In other words, it seems that it was not primarily their formal music education that enabled their musical creativity. While they needed musical knowledge/ training to be able to integrate what they learned, it seems that the learning that really enabled their unique sound took place in a more fluid/ random environment. To put it another way, their formal education was necessary but not sufficient to the development of their unique music stylings.

If this is indeed the case, it seems to suggest that there is in fact something emergent about the way our learning takes place in our stories. But do our university systems allow for this type of natural emergence? Do the carefully crafted educational paths we prepare for our selves/ children/ students (going from prepatory school, to top university, to top graduate programs, etc) really  facilitate this type of development?

In the following article, Louis Menand suggests that there is something antiquated about our educational systems with their primary focus on knowledge transfer. It is an approach which I would argue crowds out the potential fluid nature of learning, while simultaneously failing to teach the creativity necessary to solve the more interesting social problems, and/or to make the most interesting music:

The American university is a product of the nineteenth century, and it has changed very little structurally since the time of the First World War. It has changed in many other ways–demographically, intellectually, financially, technologically and in terms of its missions, its stakeholders, and its scale–and these changes have affected the substance of teaching and research.

But the system is still a late nineteenth-century system, put into place for late nineteenth-century reasons. The extraordinary series of transformations of higher education after 1945 have strained it. To the extent that that system still determines the possibilities for producing and disseminating knowledge, trying to reform the contemporary university is like trying to get on the Internet with a typewriter, or like riding a horse to the mall.

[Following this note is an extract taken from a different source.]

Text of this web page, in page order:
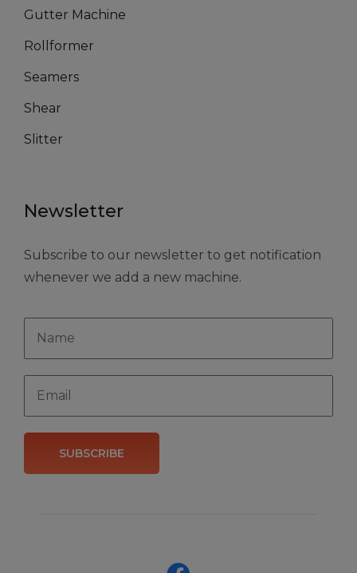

If there is something emergent about the ways our minds learn, something non-linear about the development of authenticity in our own stylings (music or otherwise), might it be true that we don’t become true selves and unique in style through following a predefined path. Rather, might it not be possible that we could best develop authenticity in styling (music or otherwise) by following paths, in fits and starts, towards some gradually (but consistently) emerging personal mission.

So can this be built into educational systems, and specifically into classes that are to teach something about the creative/ entrepreneurial process? What if the best way to teach entrepreneruship is not the way we have tended to organize such courses (example here) but rather by providing a space to minimally guide the non-linear emergent learning situations, while also providing the theory and tools to harness such visions into successful businesses (or albums, or art pieces). It is the challenge of finding the right balance between chaos and structure.